-------- Record extracts --------
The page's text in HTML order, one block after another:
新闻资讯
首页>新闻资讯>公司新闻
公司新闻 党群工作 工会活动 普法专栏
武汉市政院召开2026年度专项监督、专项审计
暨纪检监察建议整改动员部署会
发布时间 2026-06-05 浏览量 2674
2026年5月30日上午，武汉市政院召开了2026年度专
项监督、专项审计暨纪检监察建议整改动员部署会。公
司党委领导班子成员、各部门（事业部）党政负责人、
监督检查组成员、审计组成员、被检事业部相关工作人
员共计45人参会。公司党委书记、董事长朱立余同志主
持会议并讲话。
--------
What is needed –
Exactly as they appear above, print all the entries.

Solution for this task –
The page's text in HTML order, one block after another:
新闻资讯
首页>新闻资讯>公司新闻
公司新闻 党群工作 工会活动 普法专栏
武汉市政院召开2026年度专项监督、专项审计
暨纪检监察建议整改动员部署会
发布时间 2026-06-05 浏览量 2674
2026年5月30日上午，武汉市政院召开了2026年度专
项监督、专项审计暨纪检监察建议整改动员部署会。公
司党委领导班子成员、各部门（事业部）党政负责人、
监督检查组成员、审计组成员、被检事业部相关工作人
员共计45人参会。公司党委书记、董事长朱立余同志主
持会议并讲话。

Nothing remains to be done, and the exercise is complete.